The second attempt to create a successful NHL hockey franchise in Atlanta is officially over.

In the coming weeks you will likely read and hear about several theories as to why the efforts of the Atlanta Spirit, LLC failed miserably.

It should be pointed out that the two relocated teams; the Atlanta Flames and Thrashers did not leave town for the same reason.

The Flames were sold because of finances, not fan disinterest. During the Atlanta Flames run, the city would not at the time entertain building a larger capacity arena than the Omni.

When the Flames were skating in Atlanta with stars like Tom Lysiak, Eric Vail, Willie Plett and Dan Bouchard the stands were never empty. The team ultimately was sold because of the owners’ real estate losses and no television contract revenue to help finance the team.

The Flames took their act to Calgary, Alberta to a larger stadium and also started to see frequent visits to the Stanley Cup playoffs.

Since departing Atlanta the Calgary Flames have even won the Stanley Cup in 1989.

Living in Atlanta and personally experiencing the negligence and malfeasance of the Thrashers leaves me heartbroken for the youthful fans and hockey enthusiasts that such an upheaval will effect for a long time to come.

Scribes and pundits have already identified such failings as poor draft selections, dismal community outreach and the absence of synergy in the Atlanta Spirit group as just a few of the Thrashers' shortcomings.

It is of course very easy to point fingers now that the sale of the team is official, but truthfully the Thrashers were guilty of all of those allegations and more.

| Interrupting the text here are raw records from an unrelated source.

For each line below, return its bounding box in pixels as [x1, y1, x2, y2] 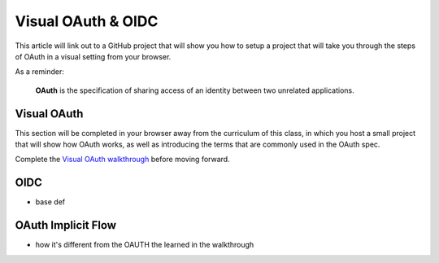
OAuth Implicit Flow [15, 218, 117, 232]
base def [35, 197, 65, 207]
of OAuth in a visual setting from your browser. [15, 51, 172, 61]
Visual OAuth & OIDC [15, 12, 159, 30]
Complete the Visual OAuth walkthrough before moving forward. [15, 155, 231, 164]
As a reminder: [15, 67, 64, 77]
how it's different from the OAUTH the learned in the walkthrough [35, 240, 254, 250]
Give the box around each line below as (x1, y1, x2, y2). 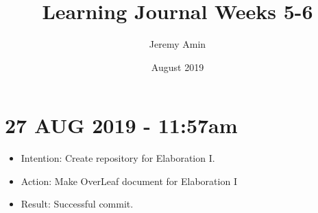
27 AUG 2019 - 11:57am (5, 111, 238, 139)
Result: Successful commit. (21, 197, 134, 211)
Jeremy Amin (149, 37, 206, 51)
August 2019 (151, 59, 204, 74)
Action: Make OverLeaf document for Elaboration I (21, 173, 237, 188)
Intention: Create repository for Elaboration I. (21, 151, 215, 165)
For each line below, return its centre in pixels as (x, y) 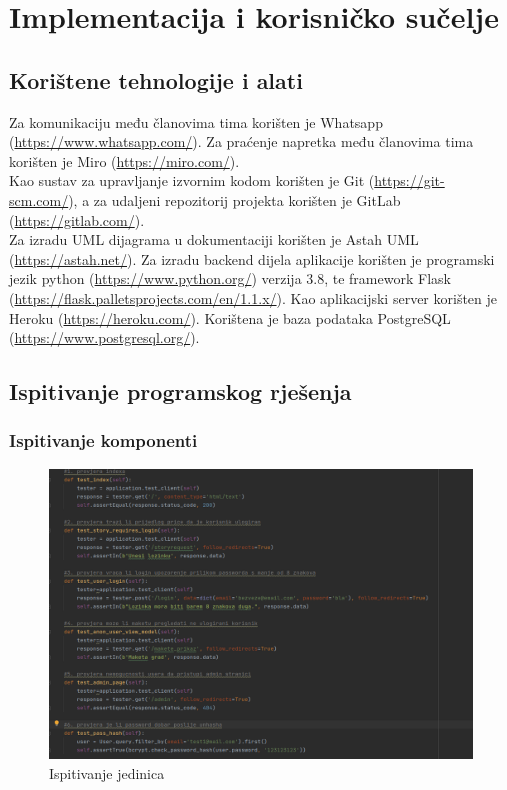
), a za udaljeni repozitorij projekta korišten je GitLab (234, 199)
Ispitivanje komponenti (103, 440)
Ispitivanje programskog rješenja (180, 391)
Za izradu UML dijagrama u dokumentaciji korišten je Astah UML (214, 239)
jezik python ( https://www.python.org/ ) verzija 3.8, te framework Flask (230, 278)
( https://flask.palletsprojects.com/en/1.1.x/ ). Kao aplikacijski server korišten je (253, 297)
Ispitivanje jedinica (107, 772)
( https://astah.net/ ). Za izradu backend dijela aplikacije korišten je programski (252, 258)
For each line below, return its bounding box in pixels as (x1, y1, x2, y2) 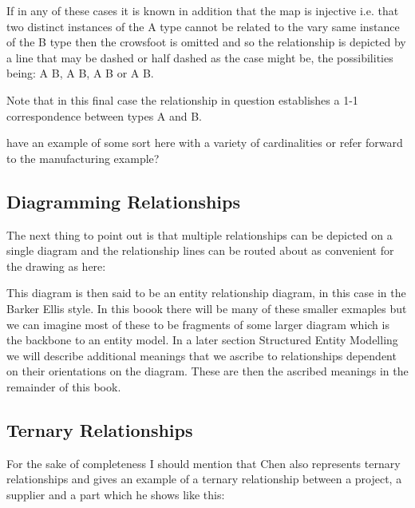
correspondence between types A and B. (6, 107, 203, 124)
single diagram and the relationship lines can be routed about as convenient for (6, 242, 394, 259)
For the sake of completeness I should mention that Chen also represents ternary (6, 454, 401, 471)
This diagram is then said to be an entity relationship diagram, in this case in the (6, 284, 406, 301)
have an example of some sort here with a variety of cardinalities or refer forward (6, 134, 403, 151)
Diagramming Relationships (6, 189, 241, 213)
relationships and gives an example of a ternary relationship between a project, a (6, 470, 402, 487)
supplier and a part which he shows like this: (6, 486, 225, 502)
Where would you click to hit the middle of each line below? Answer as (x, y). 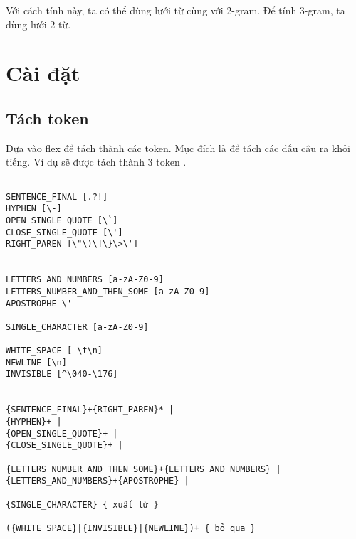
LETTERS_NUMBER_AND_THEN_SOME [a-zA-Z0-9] (108, 291)
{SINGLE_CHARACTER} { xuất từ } (82, 505)
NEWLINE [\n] (36, 362)
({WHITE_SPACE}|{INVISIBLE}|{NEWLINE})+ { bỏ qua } (131, 528)
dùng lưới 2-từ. (38, 24)
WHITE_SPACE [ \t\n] (54, 351)
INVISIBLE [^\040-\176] (62, 374)
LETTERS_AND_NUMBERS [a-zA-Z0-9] (85, 280)
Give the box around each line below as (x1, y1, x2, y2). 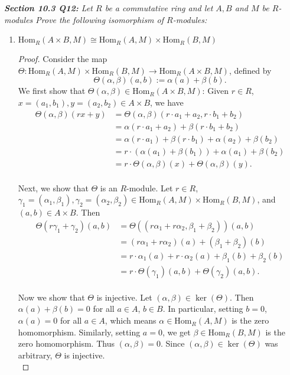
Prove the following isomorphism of (35, 13, 164, 25)
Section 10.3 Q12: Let (4, 2, 93, 14)
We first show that (18, 84, 86, 97)
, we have (150, 96, 184, 108)
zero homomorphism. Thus (18, 337, 115, 350)
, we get (162, 325, 191, 338)
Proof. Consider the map (18, 53, 107, 65)
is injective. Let (96, 291, 152, 303)
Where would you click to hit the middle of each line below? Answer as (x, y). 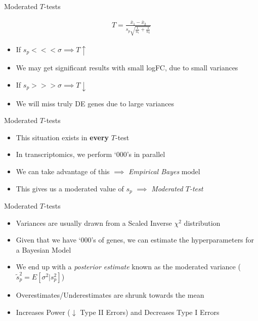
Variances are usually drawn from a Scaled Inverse (94, 223)
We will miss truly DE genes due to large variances (95, 103)
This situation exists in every (62, 137)
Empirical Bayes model (164, 171)
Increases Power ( (43, 312)
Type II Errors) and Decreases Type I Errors (150, 312)
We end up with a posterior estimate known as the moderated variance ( (128, 267)
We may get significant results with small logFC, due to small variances (127, 68)

The Atlanta Thrashers did not look particularly bad on paper in the draft department but on closer examination it was one of the major issues that helped destroy their long-term prospects of creating a viable franchise in Georgia.

Many expansion franchises like the New York IslandersBuffalo SabresTampa Bay Lightning and the Nashville Predators built their teams into playoff contenders by drafting the right combination of skill and role players.

A good GM is painfully aware that a team must be built through draft choices, astute trades and free agent signings.

The Thrashers drafted Ilya Kovalchuk and Dany Heatley who both became stars, but upon closer examination the Thrashers could have made much different draft selections that were available to them in their time in Atlanta.

There is little doubt that if the Thrashers' current management team was in place just two years earlier, the team would still be in Atlanta and likely would have earned a playoff berth.

Consider all the payroll and attitude issues that Dudley and Ramsay had to deal with prior to the start of the 2010 campaign and then contemplate the undisclosed budget constraints and rumors players and management had to deal with on an almost daily basis.

Now stop and consider that they still barely missed a playoff spot.

Dudley did all of this while trimming the payroll down to one of the lowest in the NHL which will greatly benefit the Winnipeg team.

By comparison Ilya Kovalchuk alone cost New Jersey almost a fifth of the Thrashers total payroll.

Unfortunately, Rick Dudley will not continue as the GM when the team moves to Manitoba.  

The True North Entertainment group president, Mark Chipman said the Winnipeg team sold 13,000 season tickets already.

Atlanta's trash may be Winnipeg's treasure.

Atlanta's trash may be Winnipeg's treasure.